Though widely used, Kothmann points out that AU is a supply-based measurement of forage demand. By definition, it represents 26 lbs. of dry matter intake (DMI)/day, which is supposed to represent the maintenance for one cow. But the definition doesn’t say whether that’s a 900-lb., fat, dry cow or a wrung-out, 1,500-lb. mama nursing a calf. AU accounts for neither the energy demand of specific animals nor the energy provided by specific forages.

This imprecision coupled with the challenges cited above led Kothmann to begin considering the puzzle from the opposite direction back in the 1980s. Ultimately, he developed a model for managing carrying capacity that utilizes grazing demand days (DD) as the unit of measure.

Whereas AU represents DMI regardless of forage nutrient value, DeGroff explains DD also approximates the energy requirements for gain.

As the term implies, rather than a supply-based yardstick such as AU represents, DD expresses the calories demanded by livestock – cattle and other large ruminants – for both maintenance and gain. Specifically, one DD equals 12 mega calories of intake for maintenance and gain.

Kothmann wanted more than a different yardstick, though. He wanted a way to estimate forage availability, demand and use in such a way that he could detect shortfalls further down the road rather than too late or after the fact.

Applicable to all operations

Kothmann’s answer is The Grazing Manager (TGM), a computer-based, decision-support tool that budgets forage demand against forage supply using DD as the measure.

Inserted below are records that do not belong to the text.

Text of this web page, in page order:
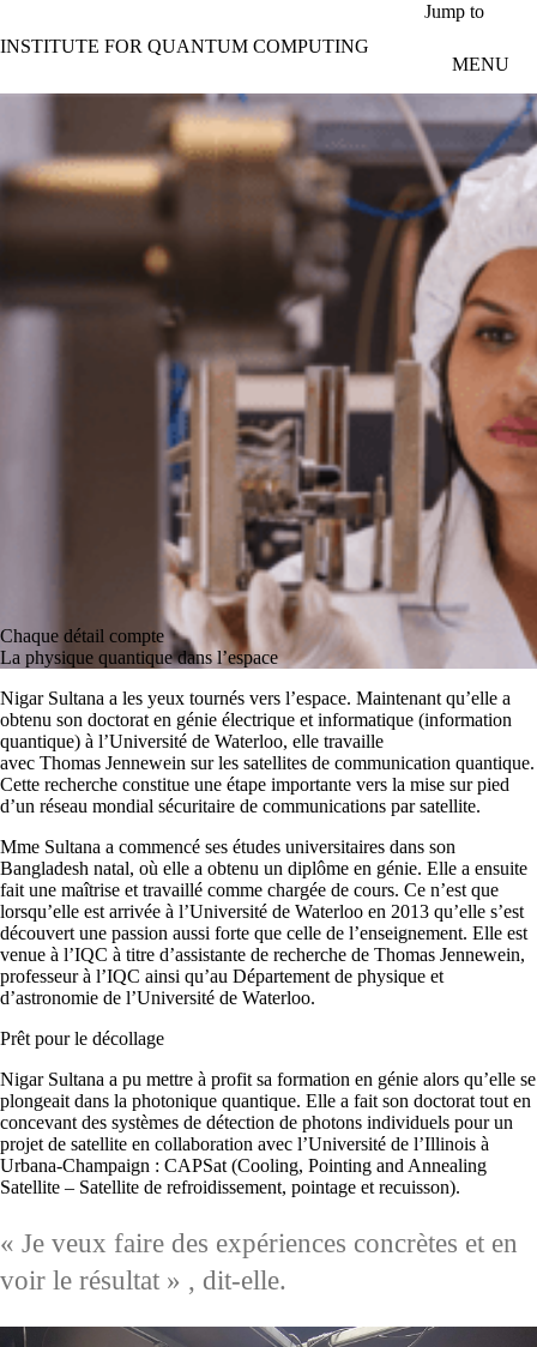
Jump to
INSTITUTE FOR QUANTUM COMPUTING
MENU
Chaque détail compte
La physique quantique dans l’espace
Nigar Sultana a les yeux tournés vers l’espace. Maintenant qu’elle a
obtenu son doctorat en génie électrique et informatique (information
quantique) à l’Université de Waterloo, elle travaille
avec Thomas Jennewein sur les satellites de communication quantique.
Cette recherche constitue une étape importante vers la mise sur pied
d’un réseau mondial sécuritaire de communications par satellite.
Mme Sultana a commencé ses études universitaires dans son
Bangladesh natal, où elle a obtenu un diplôme en génie. Elle a ensuite
fait une maîtrise et travaillé comme chargée de cours. Ce n’est que
lorsqu’elle est arrivée à l’Université de Waterloo en 2013 qu’elle s’est
découvert une passion aussi forte que celle de l’enseignement. Elle est
venue à l’IQC à titre d’assistante de recherche de Thomas Jennewein,
professeur à l’IQC ainsi qu’au Département de physique et
d’astronomie de l’Université de Waterloo.
Prêt pour le décollage
Nigar Sultana a pu mettre à profit sa formation en génie alors qu’elle se
plongeait dans la photonique quantique. Elle a fait son doctorat tout en
concevant des systèmes de détection de photons individuels pour un
projet de satellite en collaboration avec l’Université de l’Illinois à
Urbana-Champaign : CAPSat (Cooling, Pointing and Annealing
Satellite – Satellite de refroidissement, pointage et recuisson).
« Je veux faire des expériences concrètes et en
voir le résultat » , dit-elle.
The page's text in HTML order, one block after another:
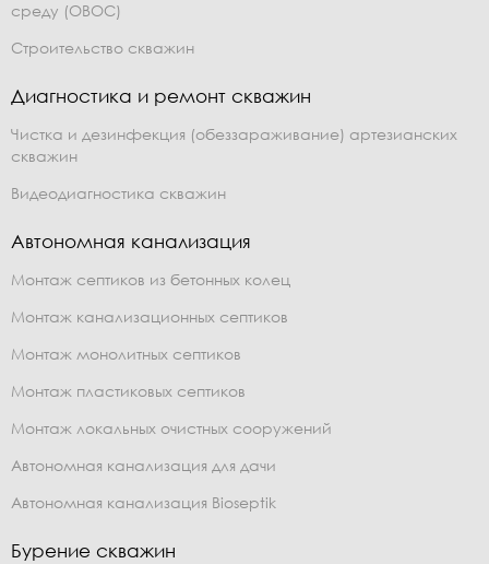
среду (ОВОС)
Строительство скважин
Диагностика и ремонт скважин
Чистка и дезинфекция (обеззараживание) артезианских
скважин
Видеодиагностика скважин
Автономная канализация
Монтаж септиков из бетонных колец
Монтаж канализационных септиков
Монтаж монолитных септиков
Монтаж пластиковых септиков
Монтаж локальных очистных сооружений
Автономная канализация для дачи
Автономная канализация Bioseptik
Бурение скважин
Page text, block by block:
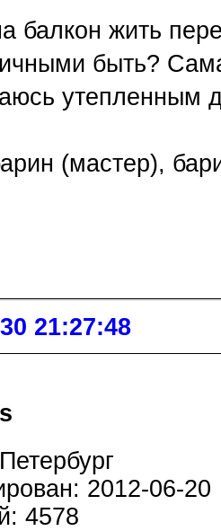
балкон жить
быть?
утепленным
(мастер),
21:27:48
2012-06-20
4578
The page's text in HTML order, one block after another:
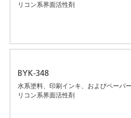
リコン系界面活性剤
BYK-348
水系塗料、印刷インキ、およびペーパ
リコン系界面活性剤

“It allows the manager to forecast forage balance many months into the future, make timely adjustments to stock numbers, and avoid risks associated with overstocking during drought,” Kothmann explains. It empowers grazing managers to be proactive rather than reactive.

While this article is slanted toward rangeland, Kothmann emphasizes TGM can be utilized with any forage and grazing system.

“TGM was developed to capture the basic elements of the intuitive management approach used by many successful grazing managers and structure them into a quantitative dynamic grazing model,” Kothmann says.

Before your eyes start to glaze over, yes, the system requires input, but nothing more than what’s already rattling around your brain. Think here in terms of the number grazing, for how long, weights on and off pasture, etc.

The variables that must be input, all of which are observable, include:

  • Forage year,
  • Seasonal forage growth cycle,
  • Pasture production in DD,
  • Annual livestock flow,
  • Management plan for grazing, burning, haying and supplementation,
  • Actual forage growth rates (estimated by the manager) and
  • Pasture use rating (% DD used).

The software leads users through the process and contains the necessary data, such as forage growth cycle information for wherever you operate, besides doing the calculations automatically.

Much of the TGM output is graphical, too, such as a continuum between light and heavy pasture use.

“The input doesn’t have to be exact,” Kothmann says. “You say what the range or pasture should look like based on the estimates you input. If it doesn’t, then you review your estimates until TGM and your observations agree.”

DeGroff adds that, “When there is a deficit in moisture, you can put a percentage to it – above or below normal – and approximate the reduction in forage production based on the growth curve for that specific forage in your area.”

In other words, relative to current growing conditions, based on the season forage growth cycle, TGM estimates available DD for the forage year. As growing conditions change and producers input an adjustment to reflect the change, TGM adjusts available DD for the remainder of the forage year.

Such monitoring and adjusting, especially early on, is part of what is termed calibration; calibrating you and how you use the system rather than calibrating the model.

By design, TGM doesn’t tell users what they should and shouldn’t do. It’s merely a tool offering them more precise projections to use in making decisions, Kothmann and DeGroff say.